In those cases, the D-branes have two independent alternative descriptions. As discussed above, from the point of view of closed strings, the D-branes are gravitational sources, and thus we have a gravitational theory on spacetime with some background fields. From the point of view of open strings, the physics of the D-branes is described by the appropriate gauge theory. Therefore in such cases it is often conjectured that the gravitational theory on spacetime with the appropriate background fields is dual (i.e. physically equivalent) to the gauge theory on the boundary of this spacetime (since the subspace filled by the D-branes is the boundary of this spacetime). So far, this duality has not been proven in any cases, so there is also disagreement among string theorists regarding how strong the duality applies to various models.



The most well-known example and the first one to be studied is the duality between Type IIB supergravity on AdS5 * S5 (a product space of a five-dimensional Anti de Sitter space and a five-sphere) on one hand, and N = 4 supersymmetric Yang-Mills theory on the four-dimensional boundary of the Anti de Sitter space (either a flat four-dimensional spacetime R3,1 or a three-sphere with time S3* R).[6] This is known as the AdS/CFT correspondence, a name often used for Gauge / gravity duality in general.

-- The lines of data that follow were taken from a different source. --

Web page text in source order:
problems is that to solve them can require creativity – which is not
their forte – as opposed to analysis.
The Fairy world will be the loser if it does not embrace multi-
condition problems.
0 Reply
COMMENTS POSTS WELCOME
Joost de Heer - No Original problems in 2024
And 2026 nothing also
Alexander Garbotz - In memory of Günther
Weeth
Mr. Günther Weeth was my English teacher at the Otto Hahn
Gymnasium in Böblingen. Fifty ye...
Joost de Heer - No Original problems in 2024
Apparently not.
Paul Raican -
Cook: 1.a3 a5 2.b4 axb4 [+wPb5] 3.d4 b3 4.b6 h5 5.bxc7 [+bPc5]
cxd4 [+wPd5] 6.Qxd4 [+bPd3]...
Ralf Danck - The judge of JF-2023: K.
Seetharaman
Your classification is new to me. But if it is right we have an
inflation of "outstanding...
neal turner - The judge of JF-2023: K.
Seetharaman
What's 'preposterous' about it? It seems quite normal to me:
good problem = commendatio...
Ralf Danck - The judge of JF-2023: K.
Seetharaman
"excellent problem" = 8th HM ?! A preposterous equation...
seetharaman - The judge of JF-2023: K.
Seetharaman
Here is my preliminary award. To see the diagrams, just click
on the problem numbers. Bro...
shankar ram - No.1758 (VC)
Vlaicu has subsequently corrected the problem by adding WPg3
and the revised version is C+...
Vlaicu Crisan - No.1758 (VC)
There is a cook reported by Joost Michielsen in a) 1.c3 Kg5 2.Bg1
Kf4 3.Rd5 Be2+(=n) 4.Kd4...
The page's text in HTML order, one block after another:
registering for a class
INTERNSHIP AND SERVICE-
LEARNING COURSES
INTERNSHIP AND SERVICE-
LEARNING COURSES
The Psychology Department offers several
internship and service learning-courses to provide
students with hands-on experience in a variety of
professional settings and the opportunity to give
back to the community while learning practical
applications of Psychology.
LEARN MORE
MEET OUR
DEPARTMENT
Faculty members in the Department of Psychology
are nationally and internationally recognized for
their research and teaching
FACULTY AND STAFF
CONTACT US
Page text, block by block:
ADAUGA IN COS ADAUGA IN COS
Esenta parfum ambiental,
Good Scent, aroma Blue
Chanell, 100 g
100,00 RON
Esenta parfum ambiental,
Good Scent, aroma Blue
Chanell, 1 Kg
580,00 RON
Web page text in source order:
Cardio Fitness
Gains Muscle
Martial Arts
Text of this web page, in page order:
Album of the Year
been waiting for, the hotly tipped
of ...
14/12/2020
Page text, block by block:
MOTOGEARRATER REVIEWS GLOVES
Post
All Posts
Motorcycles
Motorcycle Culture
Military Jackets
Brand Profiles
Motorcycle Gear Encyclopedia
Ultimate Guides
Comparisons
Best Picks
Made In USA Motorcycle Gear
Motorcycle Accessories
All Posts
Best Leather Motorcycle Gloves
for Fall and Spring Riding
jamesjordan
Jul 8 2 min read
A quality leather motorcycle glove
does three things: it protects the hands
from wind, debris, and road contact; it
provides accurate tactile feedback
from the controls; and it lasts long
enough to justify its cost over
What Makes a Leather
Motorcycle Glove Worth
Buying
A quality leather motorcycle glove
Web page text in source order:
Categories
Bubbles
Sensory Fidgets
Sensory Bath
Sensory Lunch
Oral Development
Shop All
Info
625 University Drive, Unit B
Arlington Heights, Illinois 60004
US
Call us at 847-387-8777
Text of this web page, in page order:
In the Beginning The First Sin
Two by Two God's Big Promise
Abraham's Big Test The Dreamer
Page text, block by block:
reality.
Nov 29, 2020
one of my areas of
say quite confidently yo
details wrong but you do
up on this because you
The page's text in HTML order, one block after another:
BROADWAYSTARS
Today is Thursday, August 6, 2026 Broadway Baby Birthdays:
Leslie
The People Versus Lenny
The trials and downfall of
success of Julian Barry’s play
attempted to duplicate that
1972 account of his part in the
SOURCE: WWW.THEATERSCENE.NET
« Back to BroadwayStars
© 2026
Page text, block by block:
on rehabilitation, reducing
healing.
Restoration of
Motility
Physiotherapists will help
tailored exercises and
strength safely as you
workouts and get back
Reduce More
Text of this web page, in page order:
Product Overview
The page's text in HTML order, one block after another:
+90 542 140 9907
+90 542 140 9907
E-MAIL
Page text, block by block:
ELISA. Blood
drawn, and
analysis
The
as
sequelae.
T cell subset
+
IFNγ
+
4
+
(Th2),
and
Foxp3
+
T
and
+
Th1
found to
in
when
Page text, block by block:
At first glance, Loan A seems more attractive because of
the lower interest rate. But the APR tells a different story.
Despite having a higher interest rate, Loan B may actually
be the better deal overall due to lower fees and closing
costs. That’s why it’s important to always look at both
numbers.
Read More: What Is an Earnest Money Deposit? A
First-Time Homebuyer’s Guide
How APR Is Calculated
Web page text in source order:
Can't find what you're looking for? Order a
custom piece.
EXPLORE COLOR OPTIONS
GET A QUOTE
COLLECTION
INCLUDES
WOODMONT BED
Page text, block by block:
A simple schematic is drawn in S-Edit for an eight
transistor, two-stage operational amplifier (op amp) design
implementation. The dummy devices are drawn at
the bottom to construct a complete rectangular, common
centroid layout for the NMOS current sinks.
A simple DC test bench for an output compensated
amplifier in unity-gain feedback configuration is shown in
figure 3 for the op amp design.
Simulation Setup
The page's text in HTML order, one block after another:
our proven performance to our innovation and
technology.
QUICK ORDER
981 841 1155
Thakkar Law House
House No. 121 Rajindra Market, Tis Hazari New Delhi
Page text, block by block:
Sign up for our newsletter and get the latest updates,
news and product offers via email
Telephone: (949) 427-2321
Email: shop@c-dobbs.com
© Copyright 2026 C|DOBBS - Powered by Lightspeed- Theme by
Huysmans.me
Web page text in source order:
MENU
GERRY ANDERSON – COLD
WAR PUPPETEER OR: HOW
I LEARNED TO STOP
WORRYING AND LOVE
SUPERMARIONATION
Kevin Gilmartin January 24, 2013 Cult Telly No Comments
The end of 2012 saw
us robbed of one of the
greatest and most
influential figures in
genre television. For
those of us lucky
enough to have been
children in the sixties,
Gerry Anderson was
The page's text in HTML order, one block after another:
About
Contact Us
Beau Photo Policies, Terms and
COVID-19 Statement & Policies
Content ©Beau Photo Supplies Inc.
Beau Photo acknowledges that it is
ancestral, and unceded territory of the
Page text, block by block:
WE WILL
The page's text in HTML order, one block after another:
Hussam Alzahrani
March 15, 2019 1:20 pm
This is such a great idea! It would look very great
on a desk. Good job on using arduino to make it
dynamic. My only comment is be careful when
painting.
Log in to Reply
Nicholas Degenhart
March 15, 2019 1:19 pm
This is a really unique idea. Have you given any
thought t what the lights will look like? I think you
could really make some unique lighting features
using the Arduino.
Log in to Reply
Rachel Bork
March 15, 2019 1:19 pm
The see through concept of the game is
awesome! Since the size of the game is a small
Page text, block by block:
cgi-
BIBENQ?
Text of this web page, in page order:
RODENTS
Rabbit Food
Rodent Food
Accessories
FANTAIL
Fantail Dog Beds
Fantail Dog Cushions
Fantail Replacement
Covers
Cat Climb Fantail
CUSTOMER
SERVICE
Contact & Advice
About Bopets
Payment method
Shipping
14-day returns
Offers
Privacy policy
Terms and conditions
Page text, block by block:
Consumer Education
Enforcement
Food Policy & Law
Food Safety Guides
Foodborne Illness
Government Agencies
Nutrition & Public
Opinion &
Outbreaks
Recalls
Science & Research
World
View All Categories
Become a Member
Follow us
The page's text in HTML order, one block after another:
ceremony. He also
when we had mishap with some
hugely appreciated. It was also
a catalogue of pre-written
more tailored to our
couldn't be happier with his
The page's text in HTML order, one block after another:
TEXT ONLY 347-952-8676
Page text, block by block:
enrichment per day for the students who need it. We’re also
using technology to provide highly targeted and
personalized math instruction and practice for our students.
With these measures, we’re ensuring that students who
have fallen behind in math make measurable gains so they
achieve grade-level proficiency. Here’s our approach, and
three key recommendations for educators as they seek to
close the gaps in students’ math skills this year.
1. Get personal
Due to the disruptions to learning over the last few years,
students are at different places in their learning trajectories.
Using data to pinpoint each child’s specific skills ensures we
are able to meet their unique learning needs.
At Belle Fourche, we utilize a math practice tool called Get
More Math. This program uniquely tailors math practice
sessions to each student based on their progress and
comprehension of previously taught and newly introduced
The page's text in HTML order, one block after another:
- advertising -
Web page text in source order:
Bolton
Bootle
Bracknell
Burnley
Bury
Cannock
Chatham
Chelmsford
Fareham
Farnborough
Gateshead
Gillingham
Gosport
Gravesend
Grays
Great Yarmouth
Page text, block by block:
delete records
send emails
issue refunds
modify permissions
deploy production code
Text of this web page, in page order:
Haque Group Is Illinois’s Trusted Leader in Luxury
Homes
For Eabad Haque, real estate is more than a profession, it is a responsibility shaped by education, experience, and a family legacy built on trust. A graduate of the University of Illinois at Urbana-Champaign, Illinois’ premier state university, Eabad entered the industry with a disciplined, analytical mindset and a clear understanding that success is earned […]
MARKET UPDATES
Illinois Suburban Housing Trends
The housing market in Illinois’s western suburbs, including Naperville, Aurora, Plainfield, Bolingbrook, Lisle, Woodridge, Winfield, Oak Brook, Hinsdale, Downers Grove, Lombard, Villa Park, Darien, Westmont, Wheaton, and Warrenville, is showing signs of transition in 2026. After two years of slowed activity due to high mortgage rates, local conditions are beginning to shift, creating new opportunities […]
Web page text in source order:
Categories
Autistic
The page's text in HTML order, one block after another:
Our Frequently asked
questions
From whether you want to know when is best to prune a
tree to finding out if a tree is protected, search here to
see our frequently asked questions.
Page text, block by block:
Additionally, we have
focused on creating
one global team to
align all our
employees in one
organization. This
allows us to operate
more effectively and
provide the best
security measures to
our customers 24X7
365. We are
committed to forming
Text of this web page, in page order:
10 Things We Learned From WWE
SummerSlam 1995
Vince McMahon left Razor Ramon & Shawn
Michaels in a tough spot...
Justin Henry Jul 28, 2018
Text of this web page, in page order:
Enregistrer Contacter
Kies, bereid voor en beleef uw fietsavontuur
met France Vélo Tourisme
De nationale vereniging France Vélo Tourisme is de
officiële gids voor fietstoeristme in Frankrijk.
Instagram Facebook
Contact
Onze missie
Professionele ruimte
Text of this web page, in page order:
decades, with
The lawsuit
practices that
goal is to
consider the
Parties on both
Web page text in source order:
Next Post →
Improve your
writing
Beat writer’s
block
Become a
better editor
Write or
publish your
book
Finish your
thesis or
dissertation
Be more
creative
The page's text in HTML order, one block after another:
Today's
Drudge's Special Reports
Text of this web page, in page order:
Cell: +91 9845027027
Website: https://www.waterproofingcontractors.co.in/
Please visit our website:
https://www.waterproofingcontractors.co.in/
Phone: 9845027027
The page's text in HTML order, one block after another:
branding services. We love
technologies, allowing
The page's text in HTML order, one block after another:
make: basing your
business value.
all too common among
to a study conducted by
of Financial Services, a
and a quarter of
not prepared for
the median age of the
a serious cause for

This duality can be thought of as follows: suppose there is a spacetime with a gravitational source, for example an extremal black hole. When particles are far away from this source, they are described by closed strings (i.e. a gravitational theory, or usually supergravity). As the particles approach the gravitational source, they can still be described by closed strings; alternatively, they can be described by objects similar to QCD strings, which are made of gauge bosons (gluons) and other gauge theory degrees of freedom. So if one is able (in a decoupling limit) to describe the gravitational system as two separate regions - one (the bulk) far away from the source, and the other close to the source - then the latter region can also be described by a gauge theory on D-branes. This latter region (close to the source) is termed the near-horizon limit, since usually there is an event horizon around (or at) the gravitational source.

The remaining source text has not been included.